◆ TASK TO CARRY OUT: Reproduce verbatim only the line that holds "add it to your schedule, then" and the lines that follow it to the end of the listing.

§

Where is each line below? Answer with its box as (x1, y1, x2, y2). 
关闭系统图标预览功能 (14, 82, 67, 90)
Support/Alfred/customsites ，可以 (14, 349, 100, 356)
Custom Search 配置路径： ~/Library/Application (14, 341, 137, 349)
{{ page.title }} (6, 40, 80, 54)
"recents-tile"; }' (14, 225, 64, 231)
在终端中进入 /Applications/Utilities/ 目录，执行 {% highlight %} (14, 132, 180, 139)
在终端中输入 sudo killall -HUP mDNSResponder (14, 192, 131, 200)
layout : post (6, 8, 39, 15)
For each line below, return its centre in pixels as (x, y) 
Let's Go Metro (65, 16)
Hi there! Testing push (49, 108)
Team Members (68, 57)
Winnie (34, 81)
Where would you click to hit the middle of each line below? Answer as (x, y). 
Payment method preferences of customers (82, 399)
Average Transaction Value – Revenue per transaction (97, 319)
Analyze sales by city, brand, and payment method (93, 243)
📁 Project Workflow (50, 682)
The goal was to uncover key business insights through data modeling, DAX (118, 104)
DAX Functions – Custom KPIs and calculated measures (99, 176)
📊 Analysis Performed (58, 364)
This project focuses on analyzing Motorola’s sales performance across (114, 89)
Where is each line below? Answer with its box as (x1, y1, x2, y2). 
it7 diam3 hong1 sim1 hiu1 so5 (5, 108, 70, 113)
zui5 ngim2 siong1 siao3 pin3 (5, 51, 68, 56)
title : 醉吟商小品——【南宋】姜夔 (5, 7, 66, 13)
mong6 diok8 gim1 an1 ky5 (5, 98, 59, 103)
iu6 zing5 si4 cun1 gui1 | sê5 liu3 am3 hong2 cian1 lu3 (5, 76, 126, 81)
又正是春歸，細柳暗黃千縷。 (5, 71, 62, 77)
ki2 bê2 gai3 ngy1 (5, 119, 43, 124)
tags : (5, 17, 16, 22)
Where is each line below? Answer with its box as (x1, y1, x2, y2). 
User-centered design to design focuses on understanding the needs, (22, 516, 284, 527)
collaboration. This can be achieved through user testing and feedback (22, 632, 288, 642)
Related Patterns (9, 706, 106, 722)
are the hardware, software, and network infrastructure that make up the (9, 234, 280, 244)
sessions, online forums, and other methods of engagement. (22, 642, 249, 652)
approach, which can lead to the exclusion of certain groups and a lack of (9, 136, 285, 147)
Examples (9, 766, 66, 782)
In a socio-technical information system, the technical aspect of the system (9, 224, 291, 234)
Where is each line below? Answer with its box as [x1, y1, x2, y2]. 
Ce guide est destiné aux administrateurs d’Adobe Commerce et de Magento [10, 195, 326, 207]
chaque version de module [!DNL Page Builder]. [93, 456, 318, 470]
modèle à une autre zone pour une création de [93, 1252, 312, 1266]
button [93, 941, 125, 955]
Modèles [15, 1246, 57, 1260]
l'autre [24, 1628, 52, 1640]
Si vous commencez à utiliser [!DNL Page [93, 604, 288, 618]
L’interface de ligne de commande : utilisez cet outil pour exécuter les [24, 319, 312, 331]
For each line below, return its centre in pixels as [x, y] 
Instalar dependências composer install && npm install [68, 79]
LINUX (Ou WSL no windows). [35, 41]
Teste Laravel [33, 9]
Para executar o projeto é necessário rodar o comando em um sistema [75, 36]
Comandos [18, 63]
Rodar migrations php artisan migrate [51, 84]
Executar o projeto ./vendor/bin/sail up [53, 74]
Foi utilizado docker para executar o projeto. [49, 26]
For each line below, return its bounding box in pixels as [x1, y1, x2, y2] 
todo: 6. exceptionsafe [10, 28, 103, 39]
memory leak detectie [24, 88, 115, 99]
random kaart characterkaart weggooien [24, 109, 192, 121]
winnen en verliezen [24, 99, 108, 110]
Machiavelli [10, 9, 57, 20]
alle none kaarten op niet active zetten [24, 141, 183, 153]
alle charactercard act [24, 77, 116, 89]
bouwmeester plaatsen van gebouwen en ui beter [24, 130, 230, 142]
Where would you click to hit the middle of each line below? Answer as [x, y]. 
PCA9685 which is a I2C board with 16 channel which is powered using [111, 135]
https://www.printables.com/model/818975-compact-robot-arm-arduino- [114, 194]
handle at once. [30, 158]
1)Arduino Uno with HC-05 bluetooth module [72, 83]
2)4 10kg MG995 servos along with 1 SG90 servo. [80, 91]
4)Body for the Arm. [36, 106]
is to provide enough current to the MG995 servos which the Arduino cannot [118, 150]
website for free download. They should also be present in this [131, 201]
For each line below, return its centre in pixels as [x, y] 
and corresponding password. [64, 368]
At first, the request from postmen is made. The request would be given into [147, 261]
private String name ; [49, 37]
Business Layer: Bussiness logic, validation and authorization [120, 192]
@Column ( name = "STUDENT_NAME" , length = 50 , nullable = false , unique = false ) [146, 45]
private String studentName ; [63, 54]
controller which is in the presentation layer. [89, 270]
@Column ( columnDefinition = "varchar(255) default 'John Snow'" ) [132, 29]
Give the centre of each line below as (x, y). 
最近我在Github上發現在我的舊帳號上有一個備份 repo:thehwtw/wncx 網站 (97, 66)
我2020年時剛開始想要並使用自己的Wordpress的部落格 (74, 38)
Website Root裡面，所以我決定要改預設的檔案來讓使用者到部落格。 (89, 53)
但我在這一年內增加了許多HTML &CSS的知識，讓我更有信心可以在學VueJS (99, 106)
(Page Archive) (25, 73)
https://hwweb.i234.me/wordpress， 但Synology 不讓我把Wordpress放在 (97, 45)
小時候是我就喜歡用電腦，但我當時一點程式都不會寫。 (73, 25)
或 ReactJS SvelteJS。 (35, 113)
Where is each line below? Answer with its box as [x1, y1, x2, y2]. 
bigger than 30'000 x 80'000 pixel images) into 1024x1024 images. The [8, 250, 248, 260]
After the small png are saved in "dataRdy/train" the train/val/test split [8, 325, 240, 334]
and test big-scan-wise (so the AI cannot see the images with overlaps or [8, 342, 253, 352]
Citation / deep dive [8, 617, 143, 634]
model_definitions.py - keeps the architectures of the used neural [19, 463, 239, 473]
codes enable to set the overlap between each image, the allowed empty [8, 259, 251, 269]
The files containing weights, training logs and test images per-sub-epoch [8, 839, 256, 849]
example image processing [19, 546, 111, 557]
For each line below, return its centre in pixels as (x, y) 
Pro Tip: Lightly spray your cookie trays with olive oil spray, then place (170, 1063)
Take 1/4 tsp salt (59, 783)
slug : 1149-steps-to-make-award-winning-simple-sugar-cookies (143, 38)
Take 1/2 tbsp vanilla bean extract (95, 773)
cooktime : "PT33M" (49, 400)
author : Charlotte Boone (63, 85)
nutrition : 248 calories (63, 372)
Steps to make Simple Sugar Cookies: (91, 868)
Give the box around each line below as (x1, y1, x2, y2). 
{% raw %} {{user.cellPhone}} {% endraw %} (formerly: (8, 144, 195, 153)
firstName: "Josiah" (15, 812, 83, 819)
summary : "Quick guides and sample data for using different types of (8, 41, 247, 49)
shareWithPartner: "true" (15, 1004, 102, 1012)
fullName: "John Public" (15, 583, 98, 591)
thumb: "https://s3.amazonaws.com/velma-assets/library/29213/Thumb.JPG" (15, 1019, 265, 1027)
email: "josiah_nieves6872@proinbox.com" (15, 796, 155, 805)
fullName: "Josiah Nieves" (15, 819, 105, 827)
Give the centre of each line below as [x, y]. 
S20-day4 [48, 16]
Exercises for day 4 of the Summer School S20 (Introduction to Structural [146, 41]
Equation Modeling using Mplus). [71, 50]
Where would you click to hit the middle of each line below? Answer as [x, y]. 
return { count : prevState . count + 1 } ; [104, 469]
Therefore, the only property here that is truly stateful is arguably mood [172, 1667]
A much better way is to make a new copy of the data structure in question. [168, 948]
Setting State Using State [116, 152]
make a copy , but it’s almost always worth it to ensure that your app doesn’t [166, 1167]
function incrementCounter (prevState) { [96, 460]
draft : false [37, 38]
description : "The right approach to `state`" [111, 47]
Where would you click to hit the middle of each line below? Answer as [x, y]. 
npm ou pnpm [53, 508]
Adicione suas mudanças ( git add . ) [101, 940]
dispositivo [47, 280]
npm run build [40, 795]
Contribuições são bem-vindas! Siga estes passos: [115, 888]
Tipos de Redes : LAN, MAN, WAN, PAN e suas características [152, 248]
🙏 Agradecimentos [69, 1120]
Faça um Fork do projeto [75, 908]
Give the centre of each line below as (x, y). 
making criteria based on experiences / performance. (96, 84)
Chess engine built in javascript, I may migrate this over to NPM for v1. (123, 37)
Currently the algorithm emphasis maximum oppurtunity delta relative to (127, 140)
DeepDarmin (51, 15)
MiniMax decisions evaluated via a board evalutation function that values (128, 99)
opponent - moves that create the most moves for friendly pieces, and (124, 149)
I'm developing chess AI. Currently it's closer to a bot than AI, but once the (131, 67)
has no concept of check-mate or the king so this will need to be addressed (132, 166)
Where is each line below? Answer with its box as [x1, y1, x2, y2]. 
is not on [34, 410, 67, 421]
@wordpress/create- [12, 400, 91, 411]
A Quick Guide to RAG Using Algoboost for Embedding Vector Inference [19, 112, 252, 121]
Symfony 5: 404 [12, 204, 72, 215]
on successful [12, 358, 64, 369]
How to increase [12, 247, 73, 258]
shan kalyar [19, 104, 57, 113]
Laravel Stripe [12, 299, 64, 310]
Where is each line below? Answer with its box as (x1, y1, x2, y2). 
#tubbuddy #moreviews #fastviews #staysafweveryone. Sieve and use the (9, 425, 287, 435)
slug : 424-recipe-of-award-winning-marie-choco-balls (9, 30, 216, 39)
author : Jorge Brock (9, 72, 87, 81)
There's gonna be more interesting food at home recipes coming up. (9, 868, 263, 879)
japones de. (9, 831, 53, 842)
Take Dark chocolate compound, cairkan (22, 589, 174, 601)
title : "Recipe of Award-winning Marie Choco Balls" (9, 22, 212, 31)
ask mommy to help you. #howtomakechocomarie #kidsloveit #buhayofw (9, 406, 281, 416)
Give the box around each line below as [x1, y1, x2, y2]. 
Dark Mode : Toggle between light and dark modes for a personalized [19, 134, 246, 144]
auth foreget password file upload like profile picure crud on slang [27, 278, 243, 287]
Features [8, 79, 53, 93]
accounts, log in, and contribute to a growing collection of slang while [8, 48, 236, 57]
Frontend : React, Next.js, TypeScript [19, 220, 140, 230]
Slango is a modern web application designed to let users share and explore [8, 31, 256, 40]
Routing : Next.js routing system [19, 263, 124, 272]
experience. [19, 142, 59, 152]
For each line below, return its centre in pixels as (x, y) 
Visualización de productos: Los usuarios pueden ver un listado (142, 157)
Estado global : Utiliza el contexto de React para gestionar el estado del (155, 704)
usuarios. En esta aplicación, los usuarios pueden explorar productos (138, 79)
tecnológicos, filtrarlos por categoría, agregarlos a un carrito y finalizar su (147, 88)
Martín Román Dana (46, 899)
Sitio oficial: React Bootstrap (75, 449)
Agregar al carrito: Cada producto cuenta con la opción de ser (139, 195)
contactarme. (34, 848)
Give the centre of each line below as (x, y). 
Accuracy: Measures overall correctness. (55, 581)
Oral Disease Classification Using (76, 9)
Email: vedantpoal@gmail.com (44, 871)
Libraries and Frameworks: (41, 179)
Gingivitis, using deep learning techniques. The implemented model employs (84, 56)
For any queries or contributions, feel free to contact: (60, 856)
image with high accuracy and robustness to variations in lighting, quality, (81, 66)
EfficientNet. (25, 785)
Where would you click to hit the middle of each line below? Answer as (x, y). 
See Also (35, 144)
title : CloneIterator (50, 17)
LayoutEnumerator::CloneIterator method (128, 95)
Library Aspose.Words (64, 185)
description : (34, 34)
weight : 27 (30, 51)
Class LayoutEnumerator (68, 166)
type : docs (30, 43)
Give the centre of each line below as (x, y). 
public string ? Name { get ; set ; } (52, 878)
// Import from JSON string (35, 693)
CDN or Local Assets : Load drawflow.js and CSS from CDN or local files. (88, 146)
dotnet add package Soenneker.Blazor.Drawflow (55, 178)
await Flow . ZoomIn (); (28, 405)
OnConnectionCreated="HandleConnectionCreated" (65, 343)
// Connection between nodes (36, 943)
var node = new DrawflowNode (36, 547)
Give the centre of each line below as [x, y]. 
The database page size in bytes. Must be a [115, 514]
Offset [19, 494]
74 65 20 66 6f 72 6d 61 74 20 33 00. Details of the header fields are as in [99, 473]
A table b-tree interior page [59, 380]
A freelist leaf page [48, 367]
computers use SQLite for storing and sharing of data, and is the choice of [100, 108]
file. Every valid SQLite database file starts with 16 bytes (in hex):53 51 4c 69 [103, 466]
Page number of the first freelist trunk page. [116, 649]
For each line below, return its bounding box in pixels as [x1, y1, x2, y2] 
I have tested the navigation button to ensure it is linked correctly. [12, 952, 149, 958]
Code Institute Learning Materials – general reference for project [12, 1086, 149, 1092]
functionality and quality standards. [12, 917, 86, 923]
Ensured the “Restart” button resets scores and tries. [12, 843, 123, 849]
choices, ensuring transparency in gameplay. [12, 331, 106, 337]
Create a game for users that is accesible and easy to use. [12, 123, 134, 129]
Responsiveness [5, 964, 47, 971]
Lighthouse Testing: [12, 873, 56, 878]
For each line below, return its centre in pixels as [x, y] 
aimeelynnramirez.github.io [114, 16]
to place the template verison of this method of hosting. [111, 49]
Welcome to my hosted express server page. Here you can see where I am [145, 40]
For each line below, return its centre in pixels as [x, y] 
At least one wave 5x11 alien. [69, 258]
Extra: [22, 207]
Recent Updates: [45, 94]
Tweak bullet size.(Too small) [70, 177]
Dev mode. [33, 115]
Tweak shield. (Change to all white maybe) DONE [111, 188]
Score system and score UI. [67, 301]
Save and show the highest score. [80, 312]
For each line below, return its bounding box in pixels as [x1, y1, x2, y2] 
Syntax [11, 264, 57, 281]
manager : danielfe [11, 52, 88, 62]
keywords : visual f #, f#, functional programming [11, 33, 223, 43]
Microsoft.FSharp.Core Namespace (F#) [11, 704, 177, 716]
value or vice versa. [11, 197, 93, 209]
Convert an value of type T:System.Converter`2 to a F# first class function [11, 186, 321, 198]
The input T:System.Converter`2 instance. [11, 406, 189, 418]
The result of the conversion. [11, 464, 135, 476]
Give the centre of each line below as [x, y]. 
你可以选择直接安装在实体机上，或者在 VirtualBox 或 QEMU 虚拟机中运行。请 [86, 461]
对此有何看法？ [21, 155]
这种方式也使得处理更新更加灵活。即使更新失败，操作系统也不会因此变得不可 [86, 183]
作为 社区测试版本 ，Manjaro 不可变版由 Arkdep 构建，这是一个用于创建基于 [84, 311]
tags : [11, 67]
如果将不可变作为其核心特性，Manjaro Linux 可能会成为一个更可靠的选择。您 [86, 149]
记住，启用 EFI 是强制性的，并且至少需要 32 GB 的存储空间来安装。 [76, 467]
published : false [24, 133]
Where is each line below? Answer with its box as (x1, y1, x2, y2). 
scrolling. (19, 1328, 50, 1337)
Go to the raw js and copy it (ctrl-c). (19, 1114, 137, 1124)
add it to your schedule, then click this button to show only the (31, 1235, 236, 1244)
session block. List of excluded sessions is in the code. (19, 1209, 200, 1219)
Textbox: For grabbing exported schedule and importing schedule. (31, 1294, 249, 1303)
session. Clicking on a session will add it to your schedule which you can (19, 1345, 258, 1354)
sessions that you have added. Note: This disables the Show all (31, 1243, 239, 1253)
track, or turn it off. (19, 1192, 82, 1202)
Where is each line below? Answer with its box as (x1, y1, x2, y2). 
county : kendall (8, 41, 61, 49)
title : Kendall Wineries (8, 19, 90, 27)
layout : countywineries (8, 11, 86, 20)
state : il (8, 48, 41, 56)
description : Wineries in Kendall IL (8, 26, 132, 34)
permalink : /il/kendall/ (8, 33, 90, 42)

§

◆ RESPONSE TO THIS EXERCISE:
add it to your schedule, then click this button to show only the (31, 1235, 236, 1244)
session block. List of excluded sessions is in the code. (19, 1209, 200, 1219)
Textbox: For grabbing exported schedule and importing schedule. (31, 1294, 249, 1303)
session. Clicking on a session will add it to your schedule which you can (19, 1345, 258, 1354)
sessions that you have added. Note: This disables the Show all (31, 1243, 239, 1253)
track, or turn it off. (19, 1192, 82, 1202)
Where is each line below? Answer with its box as (x1, y1, x2, y2). 
county : kendall (8, 41, 61, 49)
title : Kendall Wineries (8, 19, 90, 27)
layout : countywineries (8, 11, 86, 20)
state : il (8, 48, 41, 56)
description : Wineries in Kendall IL (8, 26, 132, 34)
permalink : /il/kendall/ (8, 33, 90, 42)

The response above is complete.